Unseen Progenitors of Luminous High-z Quasars in the R_h=ct Universe

TL;DR

This paper compares supermassive black hole growth in two cosmological models, predicting observable differences in high-redshift quasar detections that can help determine which model better describes the universe.

Contribution

It advances the comparison of black hole growth predictions in LCDM and R_h=ct cosmologies by estimating observable quasar fluxes and detection rates at high redshift.

Findings

R_h=ct predicts almost no detectable quasars at z~7 with upcoming telescopes.

LCDM predicts significantly higher quasar detection rates at high redshift.
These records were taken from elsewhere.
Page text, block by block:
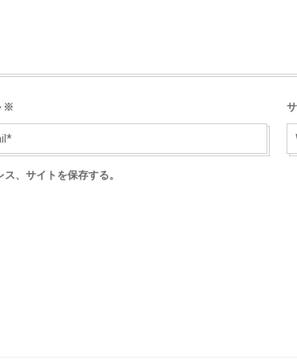
※
、サイトを保存する。
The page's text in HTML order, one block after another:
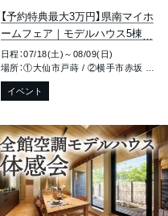
【予約特典最大3万円】県南マイホ
ームフェア｜モデルハウス5棟同
時公開｜大仙市戸蒔・横手市赤
坂・湯沢市元清水
日程：07/18(土)～08/09(日)
イベント
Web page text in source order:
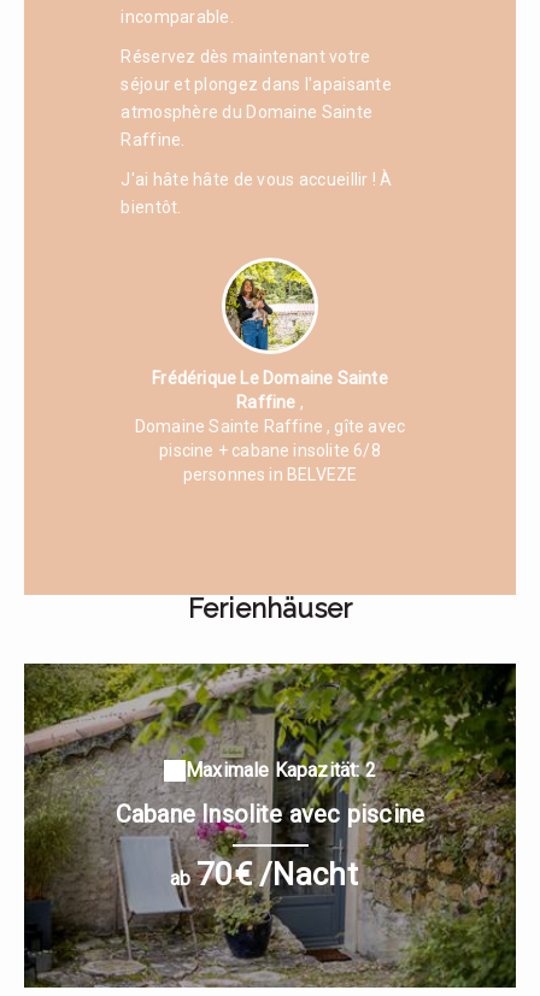
incomparable.
Réservez dès maintenant votre
séjour et plongez dans l'apaisante
atmosphère du Domaine Sainte
Raffine.
J'ai hâte hâte de vous accueillir ! À
bientôt.
Frédérique Le Domaine Sainte
Raffine ,
Domaine Sainte Raffine , gîte avec
piscine + cabane insolite 6/8
personnes in BELVEZE
Ferienhäuser
Maximale Kapazität: 2
Cabane Insolite avec piscine
ab70€ /Nacht
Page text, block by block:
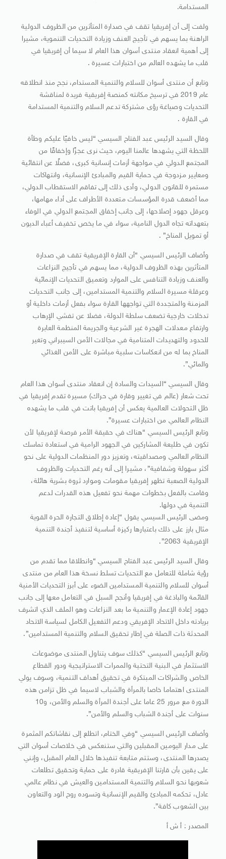
المستدامة.
ولفت إلى أن إفريقيا تقف في صدارة المتأثرين من الظروف الدولية
الراهنة بما يسهم في تأجيج العنف وزيادة التحديات التنموية، مشيرا
إلى أهمية انعقاد منتدى أسوان هذا العام لا سيما أن إفريقيا في
قلب ما يشهده العالم من اختبارات عسيرة .
وتابع أن منتدى أسوان للسلام والتنمية المستدام، نجح منذ انطلاقه
عام 2019 في ترسيخ مكانته كمنصة إفريقية فريدة لمناقشة
التحديات وصياغة رؤى مشتركة تدعم السلام والتنمية المستدامة
في القارة .
وقال السيد الرئيس عبد الفتاح السيسي “ليس خافيًا عليكم وطأة
اللحظة التي يشهدها عالمنا اليوم، حيث نرى عجزًا وإخفاقًا من
المجتمع الدولي في مواجهة أزمات إنسانية كبرى، فضلًا عن انتقائية
ومعايير مزدوجة في حماية القيم والمبادئ الإنسانية، وانتهاكات
مستمرة للقانون الدولي، وأدى ذلك إلى تفاقم الاستقطاب الدولي،
مما أضعف قدرة المؤسسات متعددة الأطراف على أداء مهامها،
وعرقل جهود إصلاحها، إلى جانب إخفاق المجتمع الدولي في الوفاء
بتعهداته تجاه الدول النامية، سواء في ما يخص تخفيف أعباء الديون
أو تمويل المناخ” .
وأضاف الرئيس السيسي “أن القارة الإفريقية تقف في صدارة
المتأثرين بهذه الظروف الدولية، مما يسهم في تأجيج النزاعات
والعنف وزيادة التنافس على الموارد وتعميق التحديات الإنمائية
وعرقلة مسيرة السلام والتنمية المستدامين، إلى جانب التحديات
المزمنة والمتجددة التي تواجهها القارة سواء بفعل أزمات داخلية أو
تدخلات خارجية تضعف سلطة الدولة، فضلا عن تفشي الإرهاب
وارتفاع معدلات الهجرة غير الشرعية والجريمة المنظمة العابرة
للحدود والتهديدات المتنامية في مجالات الأمن السيبراني وتغير
المناخ بما له من انعكاسات سلبية مباشرة على الأمن الغذائي
والمائي”.
وقال السيسي “السيدات والسادة إن انعقاد منتدى أسوان هذا العام
تحت شعار (عالم في تغيير وقارة في حراك) مسيرة تقدم إفريقيا في
ظل التحولات العالمية يعكس أن إفريقيا باتت في قلب ما يشهده
النظام العالمي من اختبارات عسيرة”.
وتابع الرئيس السيسي “هناك في حقيقة الأمر فرصة لإفريقيا لأن
تكون في طليعة المشاركين في الجهود الرامية في استعادة تماسك
النظام العالمي ومصداقيته، وتعزيز دور المنظمات الدولية على نحو
أكثر سهولة وشفافية”، مشيرا إلى أنه رغم التحديات والظروف
الدولية الصعبة تظهر إفريقيا مقومات وموارد ثروة بشرية هائلة،
وقامت بالفعل بخطوات مهمة نحو تفعيل هذه القدرات لدعم
التنمية في دولها.
ومضى الرئيس السيسي يقول “إعادة إطلاق التجارة الحرة القوية
مثال بارز على ذلك باعتبارها ركيزة أساسية لتنفيذ أجندة التنمية
الإفريقية 2063”.
وقال السيد الرئيس عبد الفتاح السيسي “وانطلاقا مما تقدم من
رؤية شاملة للتعامل مع التحديات تسلط نسخة هذا العام من منتدى
أسوان للسلام والتنمية المستدامين الضوء على أبرز التحديات الأمنية
القائمة والباذغة في إفريقيا وأنجح السبل في التعامل معها إلى جانب
جهود إعادة الإعمار والتنمية ما بعد النزاعات وهو الملف الذي اتشرف
بريادته داخل الاتحاد الإفريقي ودعم التفعيل الكامل لسياسة الاتحاد
المحدثة ذات الصلة في إطار تحقيق السلام والتنمية المستدامين”.
وتابع الرئيس السيسي “كذلك سوف يتناول المنتدى موضوعات
الاستثمار في البنية التحتية والممرات الاستراتيجية ودور القطاع
الخاص والشراكات المبتكرة في تحقيق أهداف التنمية، وسوف يولي
المنتدى اهتماما خاصا بالمرأة والشباب لاسيما في ظل تزامن هذه
الدورة مع مرور 25 عاما على أجندة المرأة والسلم والأمن، و10
سنوات على أجندة الشباب والسلم والأمن”.
وأضاف الرئيس السيسي “وفي الختام، اتطلع إلى نقاشاتكم المثمرة
على مدار اليومين المقبلين والتي ستنعكس في خلاصات أسوان التي
يصدرها المنتدى، وستتم متابعة تنفيذها خلال العام المقبل، وإنني
على يقين بأن قارتنا الإفريقية قادرة على حماية وتحقيق تطلعات
شعوبها نحو السلام والتنمية المستدامين والعيش في نظام عالمي
عادل، تحكمه المبادئ والقيم الإنسانية وتسوده روح الود والتعاون
بين الشعوب كافة”.
المصدر : أ ش أ
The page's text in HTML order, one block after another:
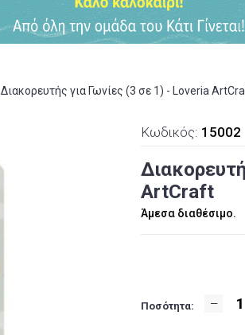
Διακορευτής για Γωνίες (3 σε 1) - Loveria
Κωδικός: 15002
ArtCraft
Άμεσα διαθέσιμο.
Ποσότητα:
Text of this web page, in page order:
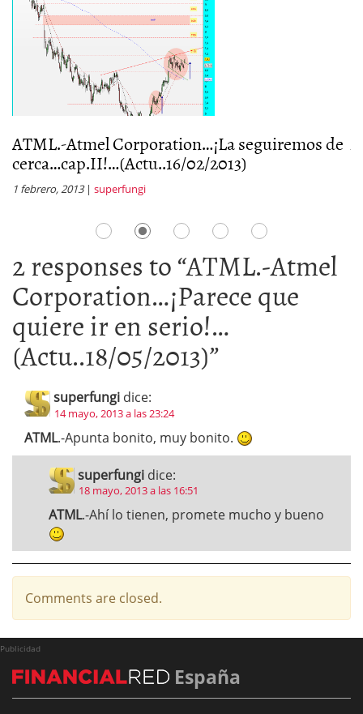
ATML.-Atmel Corporation…¡La seguiremos de
cerca…cap.II!…(Actu..16/02/2013)
1 febrero, 2013| superfungi
2 responses to “ATML.-Atmel
Corporation…¡Parece que
quiere ir en serio!…
(Actu..18/05/2013)”
superfungi dice:
14 mayo, 2013 a las 23:24
ATML.-Apunta bonito, muy bonito.
superfungi dice:
18 mayo, 2013 a las 16:51
ATML.-Ahí lo tienen, promete mucho y bueno
Comments are closed.
Publicidad
España
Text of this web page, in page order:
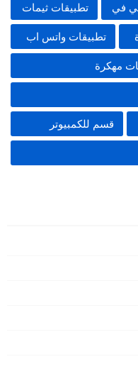
في تطبيقات ثيمات
تطبيقات واتس اب
مهكرة
قسم للكمبيوتر
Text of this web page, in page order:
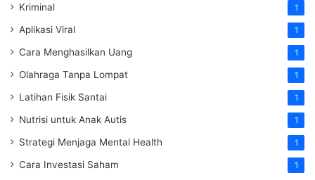
Kriminal 1
Aplikasi Viral 1
Cara Menghasilkan Uang 1
Olahraga Tanpa Lompat 1
Latihan Fisik Santai 1
Nutrisi untuk Anak Autis 1
Strategi Menjaga Mental Health 1
Cara Investasi Saham 1
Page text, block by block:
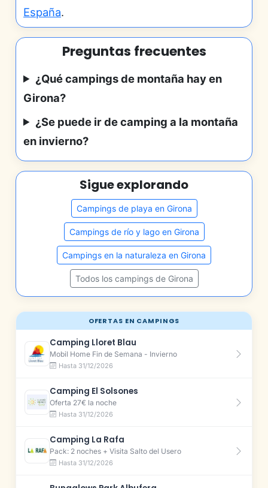
OFERTAS EN CAMPINGS
Camping Lloret Blau
Mobil Home Fin de Semana - Invierno
Hasta 31/12/2026
Camping El Solsones
Oferta 27€ la noche
Hasta 31/12/2026
Camping La Rafa
Pack: 2 noches + Visita Salto del Usero
Hasta 31/12/2026
España.
Preguntas frecuentes
¿Qué campings de montaña hay en
Girona?
¿Se puede ir de camping a la montaña
en invierno?
Sigue explorando
Campings de playa en Girona
Campings de río y lago en Girona
Campings en la naturaleza en Girona
Todos los campings de Girona

Future observations can discriminate between the two cosmological models based on quasar counts.

Abstract

Quasars at high redshift provide direct information on the mass growth of supermassive black holes and, in turn, yield important clues about how the Universe evolved since the first (Pop III) stars started forming. Yet even basic questions regarding the seeds of these objects and their growth mechanism remain unanswered. The anticipated launch of eROSITA and ATHENA is expected to facilitate observations of high-redshift quasars needed to resolve these issues. In this paper, we compare accretion-based supermassive black hole growth in the concordance LCDM model with that in the alternative Friedmann-Robertson Walker cosmology known as the R_h=ct universe. Previous work has shown that the timeline predicted by the latter can account for the origin and growth of the > 10^9 M_sol highest redshift quasars better than that of the standard model. Here, we significantly advance this comparison by determining the soft X-ray flux that would be observed for Eddington-limited accretion growth as a function of redshift in both cosmologies. Our results indicate that a clear difference emerges between the two in terms of the number of detectable quasars at redshift z > 6, raising the expectation that the next decade will provide the observational data needed to discriminate between these two models based on the number of detected high-redshift quasar progenitors. For example, while the upcoming ATHENA mission is expected to detect ~0.16 (i.e., essentially zero) quasars at z ~ 7 in R_h=ct, it should detect ~160 in LCDM---a quantitatively compelling difference.